Key BGP sessions between AWS and border-1 cannot be established, failing with UNKNOWN_REMOTE.

(root level)  (bgp_session_compatibility.json)
- two list entries removed: + two list entries added:
- Address_Families: [] - Address_Families: []
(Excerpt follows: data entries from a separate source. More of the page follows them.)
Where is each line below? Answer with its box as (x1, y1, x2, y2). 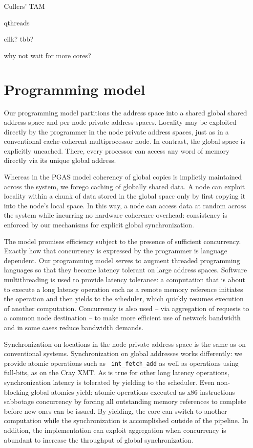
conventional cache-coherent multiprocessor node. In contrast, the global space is (4, 136, 246, 146)
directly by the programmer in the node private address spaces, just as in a (4, 126, 229, 136)
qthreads (4, 17, 30, 27)
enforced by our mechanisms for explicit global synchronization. (4, 220, 194, 230)
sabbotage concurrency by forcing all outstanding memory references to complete (4, 396, 247, 406)
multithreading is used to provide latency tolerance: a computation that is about (4, 274, 245, 284)
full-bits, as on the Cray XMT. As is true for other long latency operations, (4, 367, 230, 378)
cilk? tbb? (4, 34, 34, 44)
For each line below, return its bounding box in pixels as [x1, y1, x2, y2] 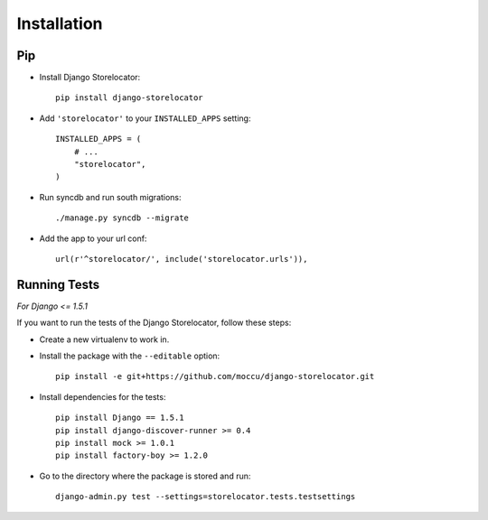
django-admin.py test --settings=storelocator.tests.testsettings [55, 492, 356, 502]
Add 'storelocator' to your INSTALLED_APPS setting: [39, 113, 251, 124]
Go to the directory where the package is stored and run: [39, 470, 251, 481]
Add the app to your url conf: [39, 233, 147, 244]
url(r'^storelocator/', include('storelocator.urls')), [55, 254, 308, 264]
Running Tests [16, 276, 99, 292]
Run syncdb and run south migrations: [39, 191, 182, 202]
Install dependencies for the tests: [39, 391, 166, 402]
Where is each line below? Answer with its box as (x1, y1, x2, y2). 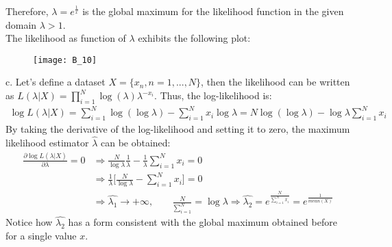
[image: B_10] (33, 55, 97, 65)
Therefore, (5, 4, 49, 18)
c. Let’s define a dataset (5, 75, 106, 89)
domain (5, 17, 37, 31)
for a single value (5, 228, 77, 242)
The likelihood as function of (5, 31, 126, 45)
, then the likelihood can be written (201, 75, 350, 89)
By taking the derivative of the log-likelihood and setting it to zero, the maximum (5, 122, 350, 136)

Configured_Status: HALF_OPEN Configured_Status: UNKNOWN_REMOTE
Local_AS: 64512 Local_AS: 64512
Local_IP: 169.254.25.161 Local_IP: 169.254.25.161
Local_Interface: null Local_Interface: null
Local_Interface_str: None Local_Interface_str: None
Node: tgw-06b348adabd13452d Node: tgw-06b348adabd13452d
Remote_AS: 64500 Remote_AS: 64500
Remote_IP: 169.254.25.162 Remote_IP: 169.254.25.162
Remote_Interface: null Remote_Interface: null
Remote_Interface_str: None Remote_Interface_str: None
Remote_Node: null Remote_Node: null
Session_Type: EBGP_SINGLEHOP Session_Type: EBGP_SINGLEHOP
VRF: vrf-tgw-rtb-00e37bc5142347b03 VRF: vrf-tgw-rtb-00e37bc5142347b03
- Address_Families: [] - Address_Families: []
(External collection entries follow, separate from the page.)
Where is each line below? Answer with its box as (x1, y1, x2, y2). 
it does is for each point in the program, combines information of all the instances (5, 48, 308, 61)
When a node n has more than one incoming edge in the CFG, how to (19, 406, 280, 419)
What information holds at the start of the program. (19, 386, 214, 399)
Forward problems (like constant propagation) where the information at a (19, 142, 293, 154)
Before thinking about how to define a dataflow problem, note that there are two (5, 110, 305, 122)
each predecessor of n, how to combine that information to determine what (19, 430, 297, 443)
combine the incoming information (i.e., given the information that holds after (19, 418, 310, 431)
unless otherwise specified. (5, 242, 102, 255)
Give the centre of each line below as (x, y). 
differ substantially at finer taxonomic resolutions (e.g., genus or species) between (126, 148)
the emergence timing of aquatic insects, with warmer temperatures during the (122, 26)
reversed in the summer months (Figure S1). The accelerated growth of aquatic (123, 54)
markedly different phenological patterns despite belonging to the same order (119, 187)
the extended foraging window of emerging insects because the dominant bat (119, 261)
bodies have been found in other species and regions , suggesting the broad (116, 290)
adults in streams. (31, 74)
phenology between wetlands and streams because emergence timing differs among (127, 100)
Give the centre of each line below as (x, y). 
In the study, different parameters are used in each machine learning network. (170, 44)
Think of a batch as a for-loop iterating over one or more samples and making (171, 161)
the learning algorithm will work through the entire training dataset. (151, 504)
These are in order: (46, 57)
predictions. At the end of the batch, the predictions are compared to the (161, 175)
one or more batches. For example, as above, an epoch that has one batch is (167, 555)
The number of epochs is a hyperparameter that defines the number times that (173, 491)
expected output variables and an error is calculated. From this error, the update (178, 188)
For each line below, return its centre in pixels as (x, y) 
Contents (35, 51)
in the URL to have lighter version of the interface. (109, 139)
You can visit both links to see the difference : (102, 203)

Configured_Status: HALF_OPEN Configured_Status: UNKNOWN_REMOTE
Local_AS: 64512 Local_AS: 64512
Local_IP: 169.254.172.1 Local_IP: 169.254.172.1
Local_Interface: null Local_Interface: null
Local_Interface_str: None Local_Interface_str: None
Node: tgw-06b348adabd13452d Node: tgw-06b348adabd13452d
Remote_AS: 64500 Remote_AS: 64500
Remote_IP: 169.254.172.2 Remote_IP: 169.254.172.2
Remote_Interface: null Remote_Interface: null
Remote_Interface_str: None Remote_Interface_str: None
Remote_Node: null Remote_Node: null
Session_Type: EBGP_SINGLEHOP Session_Type: EBGP_SINGLEHOP
VRF: vrf-tgw-rtb-00e37bc5142347b03 VRF: vrf-tgw-rtb-00e37bc5142347b03

Using this deep network behavior comparison data, we can confirm that the mechanics of the incident were as follows: the Tunnel1, Tunnel2 interfaces were shut down. All connectivity to the AWS Transit Gateway was lost. Key /16 networks would have been advertised by AWS through BGP over the IPSec tunnels, but were no longer advertised.

Without having examined the virtual traceroutes, we can already conclude that this change is not safe and these Tunnel interfaces are not ready to be decommissioned.